We also had a big performance issue with SHACL Sparql Targets which are incredible useful.
Is there anything that can be done to improve performance?
And the same question for Filters ( which I support that are useful to be included), will we have performance issues there as well?
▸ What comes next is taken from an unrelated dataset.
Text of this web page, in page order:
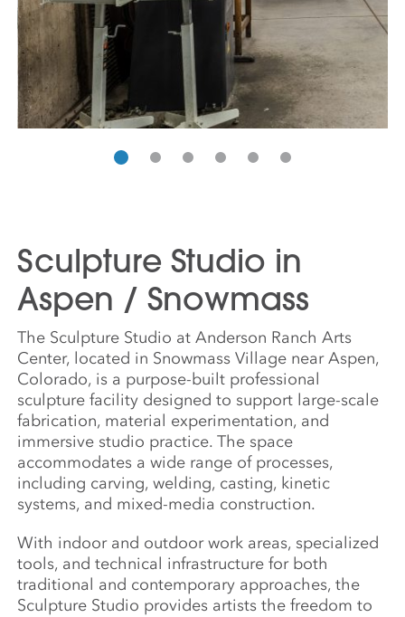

-----Original Message-----
From: Håvard Ottestad <hmottestad@gmail.com> 
Sent: 20 May 2020 11:25
To: Andy Seaborne <andy@apache.org>
Cc: public-shacl@w3.org
Subject: Re: SHACL target extension

Hi Andy and Dimitris

Filters look like particularly useful constructs. They also look very powerful, which is both good and bad.

It’s quite close to what I want. I would want to have the filter run on all nodes in the data graph, essentially a sh:targetAllSubjects target. I think I saw something along those lines already, but I couldn’t find it now while writing this email.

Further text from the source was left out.